▸ **WORK ORDER**
Would you return the listing exactly as written, apart from its pictures?
——
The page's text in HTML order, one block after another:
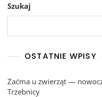
Szukaj
OSTATNIE WPISY
Zaćma u zwierząt —
Trzebnicy
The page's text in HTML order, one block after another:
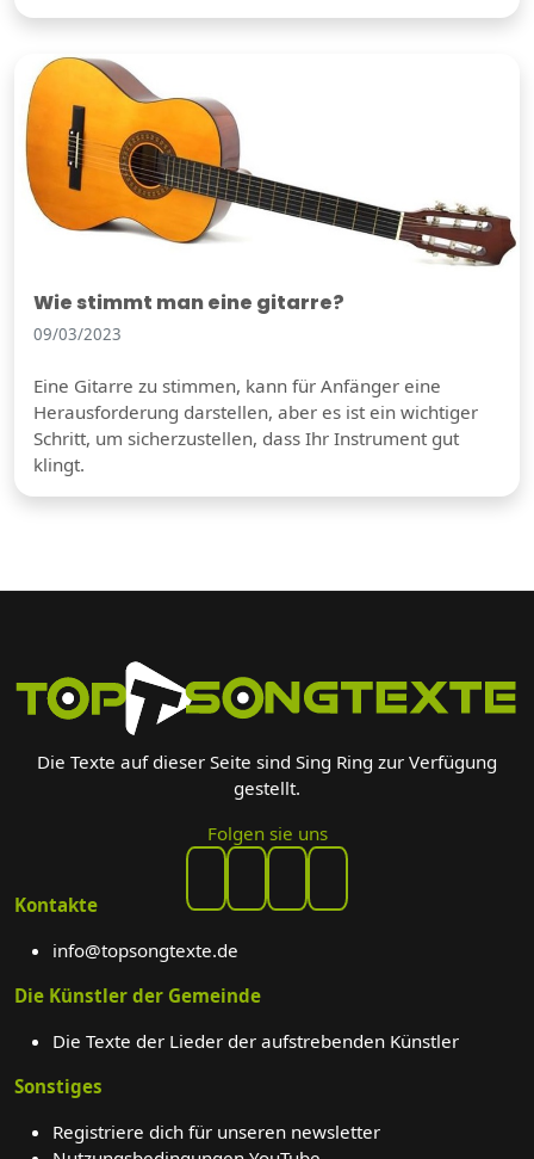
Wie stimmt man eine gitarre?
09/03/2023
Eine Gitarre zu stimmen, kann für Anfänger eine
Herausforderung darstellen, aber es ist ein wichtiger
Schritt, um sicherzustellen, dass Ihr Instrument gut
klingt.
Die Texte auf dieser Seite sind Sing Ring zur Verfügung
gestellt.
Folgen sie uns
Kontakte
info@topsongtexte.de
Die Künstler der Gemeinde
Die Texte der Lieder der aufstrebenden Künstler
Sonstiges
Registriere dich für unseren newsletter
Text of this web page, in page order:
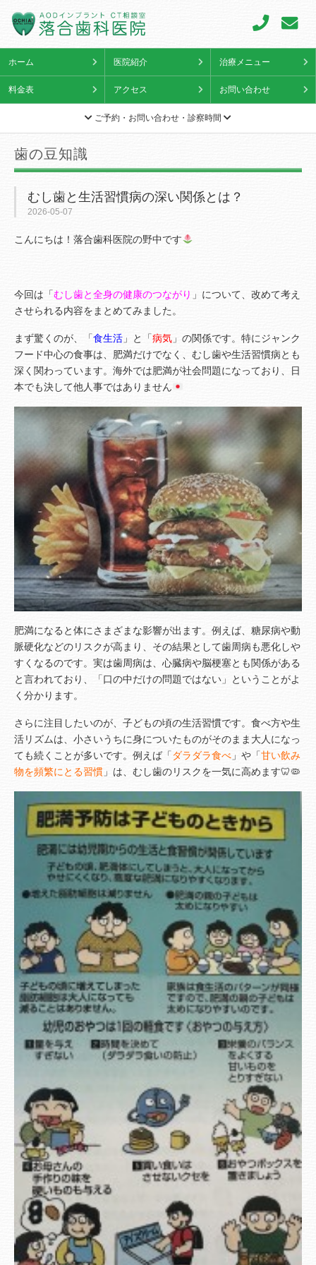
——
▸ **THE COMPLETED TASK**
The page's text in HTML order, one block after another:
Szukaj
OSTATNIE WPISY
Zaćma u zwierząt —
Trzebnicy
The page's text in HTML order, one block after another:
Wie stimmt man eine gitarre?
09/03/2023
Eine Gitarre zu stimmen, kann für Anfänger eine
Herausforderung darstellen, aber es ist ein wichtiger
Schritt, um sicherzustellen, dass Ihr Instrument gut
klingt.
Die Texte auf dieser Seite sind Sing Ring zur Verfügung
gestellt.
Folgen sie uns
Kontakte
info@topsongtexte.de
Die Künstler der Gemeinde
Die Texte der Lieder der aufstrebenden Künstler
Sonstiges
Registriere dich für unseren newsletter
Text of this web page, in page order:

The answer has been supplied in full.